To fix ideas let us consider two machines:

name ip address interface function

lukretia 193.5.25.27 hme0 master

macbeth 193.5.25.20 le0 slave

name	ip address	interface	function
lukretia	193.5.25.27	hme0	master
macbeth	193.5.25.20	le0	slave

Both systems happen to be Sun Systems running supported versions of Solaris 2.x.

Failover should happen for the address 193.5.25.62. To use the failover utilities we have to make sure that the following process are implementated on the two machines:

On both machines, the software must be installed, and the faild must be started whenever the system is booted. Furthermore, the service named 193.5.25.62 must be registered in faild, in state FAIL.
On lukretia, failsh must be started with a configuration file that declares macbeth a slave.
On lukretia, the service 193.5.25.62 should be brought to the RECOVER state, so that failsh can start it as soon as it is sure that the service 193.5.25.62 is not provided by the slave (this is important to prevent duplicate IP addresses).
On macbeth, failsh must be started with a configuration file that declares macbeth a master.
On macbeth, the service 193.5.25.62 is brought to the RECOVER state to signal to the master that it could take over the service at any time.

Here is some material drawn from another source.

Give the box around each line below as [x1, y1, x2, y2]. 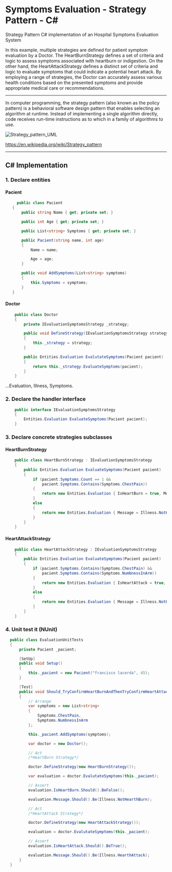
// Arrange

If the master fails or the service is brought down manually on lukretia, the slave will notice an start to provide the service. If the master gets up again, the slave will see the service 193.5.25.62 in the RECOVER state on the master, stop the service and go itself to the RECOVER state. As soon as the master sees that the slave is in recover state, it will bring up the service itself.

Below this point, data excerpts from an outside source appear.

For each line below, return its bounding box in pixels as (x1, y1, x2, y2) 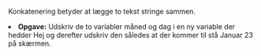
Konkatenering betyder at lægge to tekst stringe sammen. (8, 7, 196, 16)
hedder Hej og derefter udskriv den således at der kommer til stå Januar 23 (8, 31, 254, 39)
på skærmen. (8, 39, 51, 48)
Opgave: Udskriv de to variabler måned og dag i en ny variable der (18, 22, 236, 31)
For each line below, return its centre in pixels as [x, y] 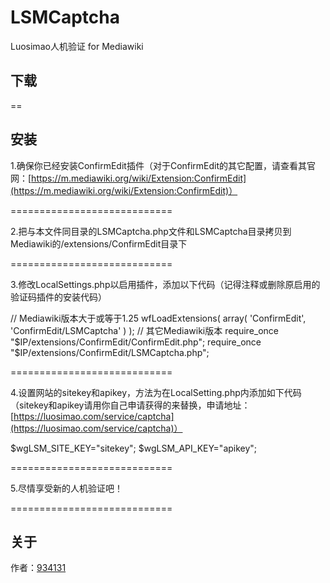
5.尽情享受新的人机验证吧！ [66, 488]
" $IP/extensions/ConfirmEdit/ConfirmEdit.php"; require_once [136, 342]
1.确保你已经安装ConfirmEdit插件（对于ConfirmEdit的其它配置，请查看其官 [163, 165]
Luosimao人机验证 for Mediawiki [77, 46]
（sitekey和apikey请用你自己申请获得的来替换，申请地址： [130, 405]
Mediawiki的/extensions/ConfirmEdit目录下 [99, 243]
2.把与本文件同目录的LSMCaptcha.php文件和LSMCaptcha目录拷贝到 [151, 231]
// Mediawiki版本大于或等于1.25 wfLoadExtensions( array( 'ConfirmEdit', [158, 318]

3. Details of the configuration

The configuration consists in the following parts:

Start script for faild on both machines
Start script for the service on both machines
Start script for failsh on both machines
Configuration file for failsh on lukretia
Configuration file for failsh on macbeth

All configuration files are in the sample subdirectory of the Solaris package distribution or in the samples/ipfailover-solaris of the source distribution.

Start script for faild

The faild start script should be installed in /etc/init.d and linked to the appropriate directores /etc/rc?.d. It makes sure faild is started and all services correctly registered.

#!/bin/sh
#
# start / stop the faild daemon
#
servicenames="193.5.25.62"
port=1291

case `hostname` in
	macbeth)	other=lukretia;;
	lukretia)	other=macbeth;;
esac

case .$1 in
	.start)
		# if an old state file is around, we use this, this makes
		# it easier to start/stop a faild without loosing all
		# the state. But note that a slave will take over a service,
		# if it can no longer talk to the faild. You have to stop
		# all services that are UP
		/opt/AFMfail/sbin/faild -c communityfile -U -p ${port} \
			-r /opt/AFMfail/var/faild.pid
		for n in ${servicenames}
		do
			echo adding service ${n}
			/opt/AFMfail/bin/failc -c public -T -p ${port} \
				-s FAIL -b ${other} ${n}
		done
		;;
	.stop)
		kill `cat /opt/AFMfail/var/faild.pid`
		;;
esac

The failc call in the script makes sure all the parameters are set, including the purely informational name of tha backup system for a service.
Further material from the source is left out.